This article is part of our special report The dawn of a new era for medical devices.

The risk of unmet medical needs increases as certain medical examinations and treatments can be accessed only in the biggest hospitals, resulting in late diagnosis and worsening chronic conditions for those living in rural and remote areas across Europe.

Accessing treatment from a ‘medical desert’ is a challenging reality for many Europeans.

“There are significant differences in the performance of health systems and the quality of their outcomes across the EU,” Croatian centre-right MEP Tomislav Sokol told EURACTIV. 

The European Environment Agency (EEA) visualised how long it took to travel to the nearest hospital on average in different EU countries’ regions, varying from five minutes or less in some of the German or French regions to over 40 minutes in some areas in Romania or Poland.

Average travel time to the nearest hospital in minutes, NUTS3 regions, 2020. [EEA https://sdi.eea.europa.eu/catalogue/srv/api/records/de17ed31-7474-4ff5-8f8c-bdd50c690a0a]

Slightly more than 1 in 10 regions had their total population estimated to be living within 15 mins driving time of a hospital, according to 2020 data from the EU’s statistical service Eurostat. These areas were mostly capitals or urban regions with relatively high population densities

At the other end of the scale, 89 regions had less than half of their population living within 15 minutes of driving time of a hospital. Most of these were sparsely-populated regions often around the periphery of the EU, for example, in southern and eastern EU member states.

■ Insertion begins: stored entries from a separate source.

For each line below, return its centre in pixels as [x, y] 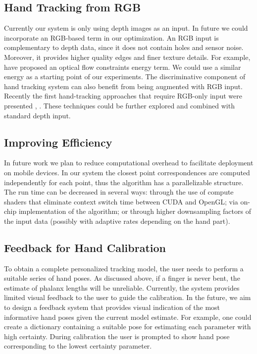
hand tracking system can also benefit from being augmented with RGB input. [123, 86]
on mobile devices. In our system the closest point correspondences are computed [127, 172]
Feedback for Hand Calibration [85, 247]
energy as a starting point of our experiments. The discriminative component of [125, 76]
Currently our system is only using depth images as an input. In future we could [126, 28]
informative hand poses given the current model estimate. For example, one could [128, 317]
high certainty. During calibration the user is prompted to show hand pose [117, 336]
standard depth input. [37, 115]
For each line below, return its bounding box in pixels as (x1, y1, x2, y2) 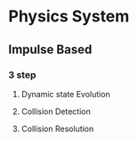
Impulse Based (8, 42, 93, 57)
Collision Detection (20, 105, 91, 117)
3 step (8, 69, 37, 81)
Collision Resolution (20, 123, 94, 134)
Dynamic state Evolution (20, 88, 110, 99)
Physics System (8, 6, 130, 27)
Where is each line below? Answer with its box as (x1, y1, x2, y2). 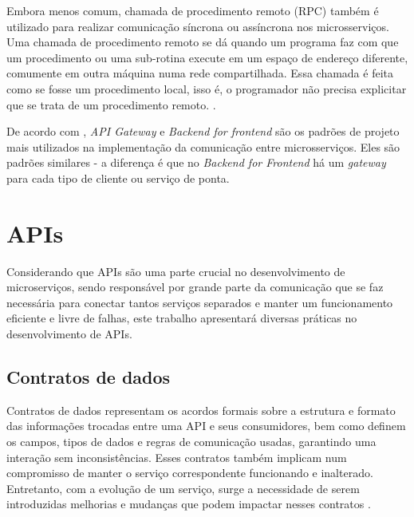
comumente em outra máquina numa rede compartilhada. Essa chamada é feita (6, 65, 393, 81)
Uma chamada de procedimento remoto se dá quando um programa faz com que (6, 34, 399, 50)
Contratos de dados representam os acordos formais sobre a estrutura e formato (6, 401, 396, 418)
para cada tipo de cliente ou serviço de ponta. (6, 169, 230, 186)
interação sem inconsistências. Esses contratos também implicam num (6, 448, 347, 465)
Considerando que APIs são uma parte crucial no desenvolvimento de (6, 262, 345, 279)
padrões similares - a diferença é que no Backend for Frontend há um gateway (6, 154, 386, 171)
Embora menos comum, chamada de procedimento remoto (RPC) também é (6, 2, 379, 18)
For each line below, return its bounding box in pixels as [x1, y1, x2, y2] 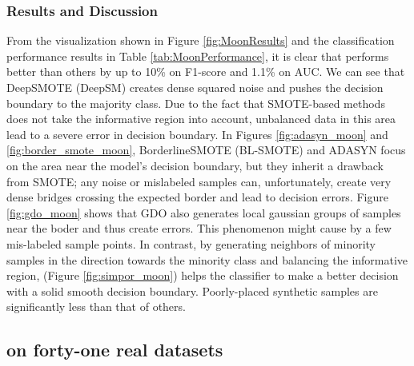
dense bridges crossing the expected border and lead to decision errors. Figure [6, 189, 388, 205]
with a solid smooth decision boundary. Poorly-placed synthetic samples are [6, 282, 378, 299]
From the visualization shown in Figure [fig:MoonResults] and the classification [6, 32, 395, 49]
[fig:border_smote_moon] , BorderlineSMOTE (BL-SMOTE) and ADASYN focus [6, 141, 406, 158]
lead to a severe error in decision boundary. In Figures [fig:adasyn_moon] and [6, 125, 388, 142]
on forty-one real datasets [6, 337, 223, 362]
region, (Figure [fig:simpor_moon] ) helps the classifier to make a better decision [6, 267, 399, 284]
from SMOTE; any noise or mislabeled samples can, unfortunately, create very [6, 173, 392, 189]
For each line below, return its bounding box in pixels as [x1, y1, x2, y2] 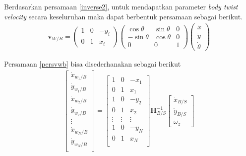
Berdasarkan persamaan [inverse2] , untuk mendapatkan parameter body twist [4, 1, 238, 11]
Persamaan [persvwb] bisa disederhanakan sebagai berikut [4, 59, 181, 69]
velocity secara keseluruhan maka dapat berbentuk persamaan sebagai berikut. [4, 11, 243, 21]
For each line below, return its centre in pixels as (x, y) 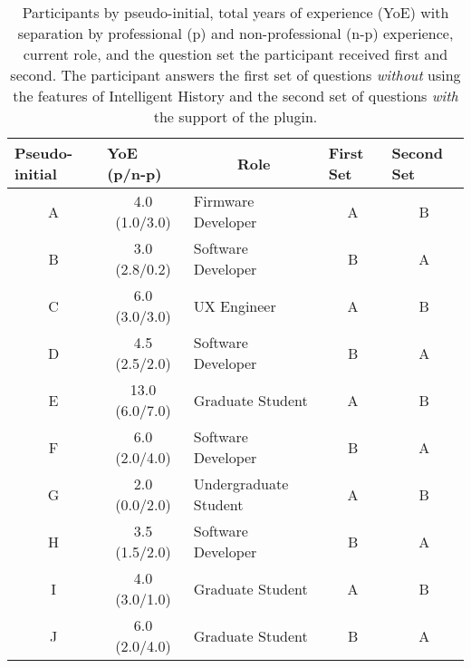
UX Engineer (235, 305)
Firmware (224, 201)
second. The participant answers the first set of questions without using (235, 75)
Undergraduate (241, 484)
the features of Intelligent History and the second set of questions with (235, 96)
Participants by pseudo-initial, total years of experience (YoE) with (235, 12)
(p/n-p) (135, 174)
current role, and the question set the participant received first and (235, 54)
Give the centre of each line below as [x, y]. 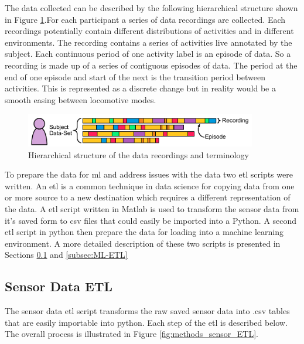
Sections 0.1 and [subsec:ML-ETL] [66, 255]
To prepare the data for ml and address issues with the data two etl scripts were [149, 174]
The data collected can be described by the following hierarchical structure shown [151, 8]
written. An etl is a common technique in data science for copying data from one [150, 185]
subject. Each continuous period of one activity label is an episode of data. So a [148, 54]
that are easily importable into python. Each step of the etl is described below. [146, 322]
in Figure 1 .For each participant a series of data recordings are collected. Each [145, 19]
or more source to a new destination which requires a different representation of [148, 197]

Eleven regions located in Poland, Romania and Sweden, had less than 10% of their population living within 15 minutes of driving time of a hospital. 

15 mins away from hospital [ec.europa.eu/eurostat/en/web/pro…]

Increased journey distance to hospitals increases the risk of mortality, according to a US study: a 10‐km increase in straight‐line distance was associated with around a 1% absolute increase in mortality.

This data illustrates how easily basic services can be reached and how distance to emergency care increases the risk of mortality. When it comes to specific diagnostics that would require advanced medical technologies, the outcome might be late diagnosis and worsening conditions.

Ensuring diagnostics and treatment, especially in rural areas is a challenge,” German liberal MEP Andreas Glück said.

He added that regardless of population size, in certain areas medical infrastructure has to be ensured. When access has not been ensured the risk of late diagnosis as well as worsening of already existing conditions increases. 

Cross-border health but beneficial only for some

According to the Commission’s vice president for demography Dubravka Šuica, the directive on patient rights in the cross-border healthcare legislative framework one the EU can offer its member states to improve the situation.

The directive sets out the conditions under which a patient may travel to another EU country to receive medical care and reimbursement. It covers healthcare costs, as well as the prescription and delivery of medications and medical devices.

“However, this is difficult to generalise as a solution for rural areas,” Šuica told EURACTIV, explaining that this might be beneficial for the rural areas located in border regions and when a suitable provider of healthcare or medical devices is available in the vicinity but located in a different EU member state.

“Normally in this situation, member states have bilateral agreements also based on the regulation on social security coordination. The latter avoids people having to pay upfront for the delivery of care,” she said.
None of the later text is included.